Se fosse necessário pontuar os momentos chave em que a música de Salvador e do Carnaval se tornaram um fenômeno cultural e, por consequência, extraterritorial, seriam as datas de criação do Filhos de Gandhy, há 76 anos, e do Ilê Aiyê, há 51 anos, primeiro afoxé e bloco afro do planeta, respectivamente. A partir das matrizes rítmicas afro-brasileiras, construídas nos terreiros de candomblé, foram gestados os sons que dariam forma ao que se entende por música baiana.
Para celebrar o que foi iniciado pelo Ilê e pelo Gandhy e expandido pelo Olodum, Malê Debalê, Muzenza, Didá e Cortejo Afro, o álbum Mundo Afro foi lançado nesta semana em todas as plataformas digitais, com gravações destes sete grandes representantes da cultura e do Carnaval de Salvador. O álbum pode ser escutado aqui.
Com três músicas de cada instituição, o álbum reúne, através das 21 faixas, a história, a potência e a intensidade do trabalho de blocos afros e afoxés. Gravado na sede do maior balé afro do mundo, o Malê Debalê, em novembro de 2024, a iniciativa tem produção musical de Alê Siqueira, que afirma que o disco apresenta “um panorama do universo percussivo afro-baiano, com toda sua pluralidade, diversidade, polirritmias, porque cada bloco tem sua própria linguagem.”
O repertório do Ilê Aiyê presente no disco foi escolhido a partir de temas, como a força e resistência feminina e o poder do bairro Curuzu, com Nzinga Brasileira, Matriarca do Curuzu e Filhos do Barro Preto. “Em Nzinga, a gente faz uma exaltação à grande Lélia Gonzalez, grande militante do movimento negro brasileiro, educadora e pensadora também das questões das mulheres. Já Matriarca, composição de Paulo Natividade, é uma biografia de Mãe Hilda Jitolu, com a trajetória dela dentro do candomblé, os terreiros que ela abraçou e como foi a constituição do seu próprio terreiro”, conta Mário Pam, mestre da banda do Ilê Aiyê.

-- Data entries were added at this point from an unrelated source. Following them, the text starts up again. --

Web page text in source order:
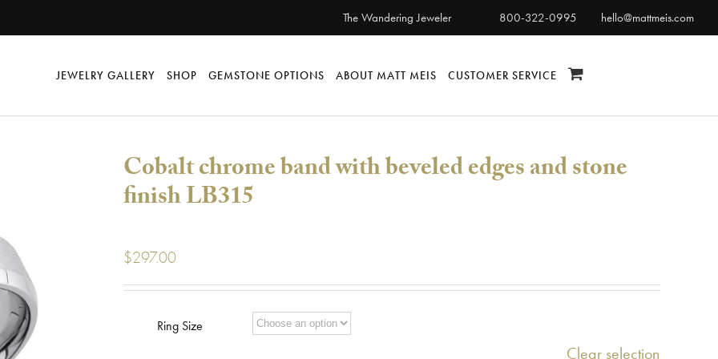
The Wandering Jeweler 800-322-0995 hello@mattmeis.com
JEWELRY GALLERY SHOP GEMSTONE OPTIONS ABOUT MATT MEIS CUSTOMER SERVICE
Cobalt chrome band with beveled edges and stone
finish LB315
$297.00
Ring Size
Clear selection

Já o Olodum lançou músicas inéditas. Para Elpídio Bastos, diretor musical do grupo, o projeto é um registro da história afro-baiana da Bahia para o mundo. “Nós estamos trazendo o nosso registro de base africana, de voz, de percussão, de tudo o que acontece nos ensaios do Olodum. Acho que a importância de maior valor é, realmente, pelo fato de estarmos registrando e resgatando essa questão da música percussiva com voz, como tudo surgiu.”
Plataformas digitais
Mundo Afro também marca uma presença mais pujante das sete instituições nas plataformas digitais. As décadas de 80 e 90 foram os anos em que os blocos afros e afoxés estiveram mais presentes no mercado fonográfico, com o lançamento de LPs que permitiram a veiculação das músicas. Reunir em um só álbum canções das sete mais importantes instituições afros é uma expansão da arte baiana.

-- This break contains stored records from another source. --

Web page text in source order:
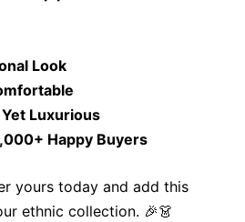
Look
Luxurious
Happy Buyers
yours today and add this
ethnic collection. 🎉👗
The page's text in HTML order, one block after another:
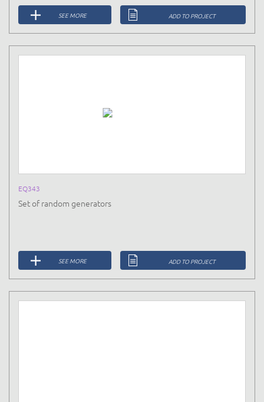
SEE MORE ADD TO PROJECT
EQ343
Set of random generators
SEE MORE ADD TO PROJECT
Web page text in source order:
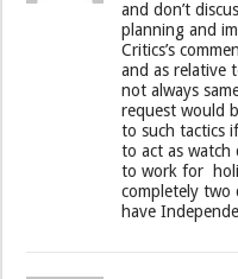
and don’t
planning and
Critics’s
and as relative
not always
request would
to such tactics
to act as
to work for
completely two
have
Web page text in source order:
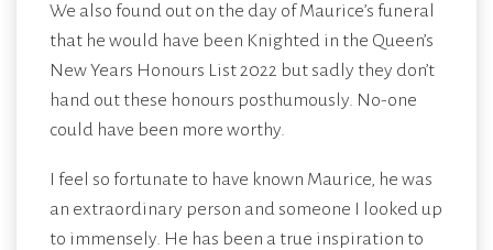
We also found out on the day of Maurice’s funeral
that he would have been Knighted in the Queen’s
New Years Honours List 2022 but sadly they don’t
hand out these honours posthumously. No-one
could have been more worthy.
I feel so fortunate to have known Maurice, he was
an extraordinary person and someone I looked up
to immensely. He has been a true inspiration to

“Esse disco é a continuidade de um vasto material que já existe nas plataformas digitais em ser um espaço de propagação. A música dos blocos afros está nos cinco continentes, não só a música, mas também a estrutura, a concepção de bandas, dos grupos. A gente vai estar transmitindo para o mundo afora a música de Salvador, Bahia, que é uma música enraizada na centralidade africana”, afirma Pam.

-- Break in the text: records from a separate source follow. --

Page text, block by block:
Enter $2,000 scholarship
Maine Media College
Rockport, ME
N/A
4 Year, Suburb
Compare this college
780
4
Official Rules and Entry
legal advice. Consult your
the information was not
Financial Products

Para Bastos, Mundo Afro “pode abrir as portas” para uma maior representatividade e presença dos blocos afros e afoxés no universo digital. “De uma forma diferente, né, apesar de ser digital, nós estamos fazendo os registros de raiz. Então é algo curioso e que pode atrair o público para dar uma sondada um pouco maior”, completa.